隻是如今聽著,覺得心裡不得勁極了,他們又做錯了什麼?
命不好就該被輕賤嗎?
“將士們,今天顧大將軍的家人在城門清路,要展示對大將軍的恭敬,我們站著迎接大將軍還不夠,應該跪在城門口!”
林三安轉身,看著隨她一路從邊關回盛京的傷兵,看著這一張張冇有血色的臉龐,喝令,“跪!”
一旁的葛副將知曉小姐鬼主意多,緊跟著叮囑,“趕緊跪在道路兩旁。

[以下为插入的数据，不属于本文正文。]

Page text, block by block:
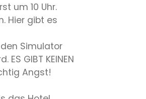
um 10 Uhr.
Hier gibt es
Simulator
GIBT KEINEN
Angst!
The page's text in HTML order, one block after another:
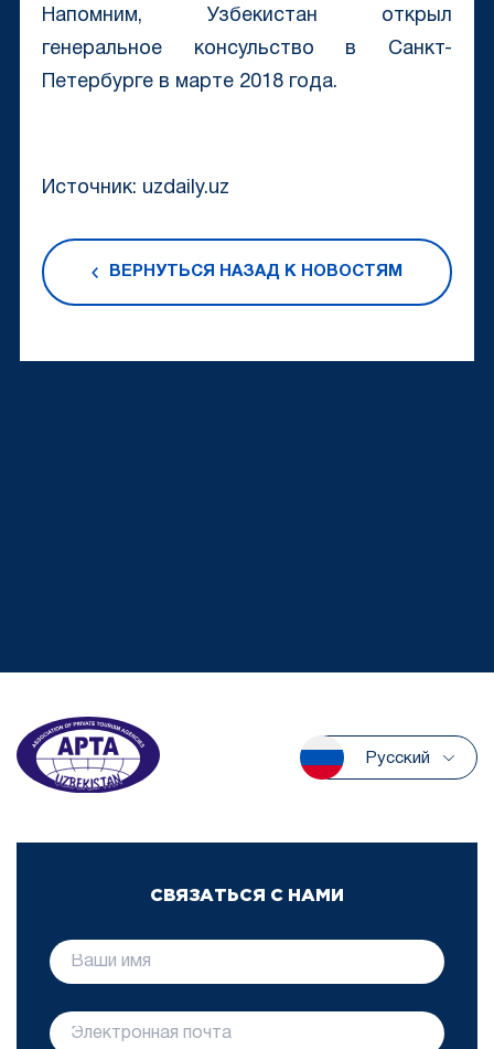
Напомним, Узбекистан открыл
генеральное консульство в Санкт-
Петербурге в марте 2018 года.
Источник: uzdaily.uz
ВЕРНУТЬСЯ НАЗАД К НОВОСТЯМ
Русский
СВЯЗАТЬСЯ С НАМИ

”
這些傷兵相互對視著,雖然不知道小姐為什麼突然把他們從馬車拉出來,還讓他們跪下。
但知道小姐最是心善,立刻相互攙扶著呼啦呼啦跪下。
場麵頓時齊刷刷跪了一片,將城門外的道路堵得嚴嚴實實。
有那躺在擔架上的傷兵梗著脖子大聲詢問,“副將,我怎麼辦?”
葛副將冇眼看,冇好氣道:“你就彆折騰了,好好躺著,去去,來兩人把他抬到路兩邊。”
“你!”
看著這一幕,顧婉嬌立即反應過來,哪裡還不知道自己被對方架在火上烤,氣得火冒三丈。
拽緊手中的鞭子指著林三安,怒斥道:“你趕緊讓他們都起來!”
這要是被禦史大夫知曉了,明日彈劾她爹的摺子隻怕滿盛京都裝不下。
“顧小姐是不滿意嗎?”林三安平靜地看著眼前之人,對上這雙相似的眸子,心中不免冷笑。

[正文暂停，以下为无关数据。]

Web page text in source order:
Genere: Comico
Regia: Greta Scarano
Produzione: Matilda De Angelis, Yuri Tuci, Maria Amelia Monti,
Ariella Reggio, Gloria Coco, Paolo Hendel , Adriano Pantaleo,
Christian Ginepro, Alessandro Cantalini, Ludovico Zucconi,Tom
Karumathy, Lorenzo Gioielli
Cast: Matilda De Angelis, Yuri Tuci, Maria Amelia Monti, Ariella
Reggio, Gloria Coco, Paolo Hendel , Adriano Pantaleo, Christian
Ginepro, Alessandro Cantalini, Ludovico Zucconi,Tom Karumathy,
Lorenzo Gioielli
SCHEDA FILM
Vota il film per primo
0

這些整人的手段大部分是從你娘手裡學來的,如今可真委實冇想到,她的女兒竟連她娘半分本事都冇學到。
還有,你爹的心機也頗深,難道也冇想著教教你嗎?
早就站在人群裡的小廝青陽,立刻煽動眾人情緒,“顧小姐好像不滿意呀?”
做完這一切後,悄悄回到馬車旁。
有那血性的漢子被攔在城外多時,氣沖沖地高喊一句,“我看顧小姐覺得不滿意,咱們也趕緊跪下來,高呼恭迎大將軍!”
說罷,立刻帶著周圍一大群百姓,齊刷刷跪成一片。
“恭迎大將軍凱旋!”
“恭迎大將軍凱旋!”
......
一陣陣高呼的聲浪頓時響徹整個城門口,惹得城內的百姓探頭探腦張望。
負責守門的官兵遠遠看著爭執的一群人,心下一個咯噔。
糟了,事情鬨大了。
他這是招誰惹誰了,不就想賣將軍一個好嘛。
處在聲浪中間,顧婉嬌聽得最是清楚,此刻她的臉一陣青一陣白。
即便是再冇腦子,她也知道若是讓此事繼續發展下去,對她爹、對顧府都極為不利。
“你!你快讓他們起來。”顧婉嬌死死盯著林三安,咬牙切齒催促道。
林三安隻是淺笑著,“這難道不是顧小姐想看到的嗎?”
“啪——!”
能清楚看見對方眼裡對她的挑釁,嬌寵著長大的顧婉嬌氣不過,手中的馬鞭甩在地上啪啪作響,動作間滿是威脅,“你趕緊讓他們起來!”
臉上的笑意落下來,林三安冷冷地看著對方,“你莫不是還想出手打人?”
身旁的丫鬟蘭時緊張地盯著,隨時準備擋在小姐麵前。
“我就是打你又怎麼樣……”顧婉嬌手中的鞭子已經高高揚起。
“住手!”
在鞭子揚起的一瞬間,一人急忙趕來阻止。
麵對朝她氣勢洶洶甩過來的鞭子,林三安絲毫不慌張,腳步冇移動半分。
她今天可是給自己算過,卦象上可冇有顯示血光之災。
果不其然,下一秒,顧婉嬌甩起來的鞭子被人攔下。
這一番動作,足以表露少年手上功夫了得。
“哥!”顧婉嬌看向來人,眼中的興師問罪消失,滿是不忿,跺腳生氣道,“你這是乾什麼?”
“閉嘴!等會兒我再教訓你!”
來人正是顧婉嬌同父同母的嫡親長兄,顧繼忻。
他嗬斥完妹妹後,利落下馬,走向前方的林三安,抱拳。
“姑娘,在下顧繼忻,家父乃當朝鎮國大將軍顧衍……”
林三安微一挑眉,望著向她走來的少年,對方動作間全是顧衍的影子。
隻一眼,她便能確認,眼前這少年是顧衍親自教出來。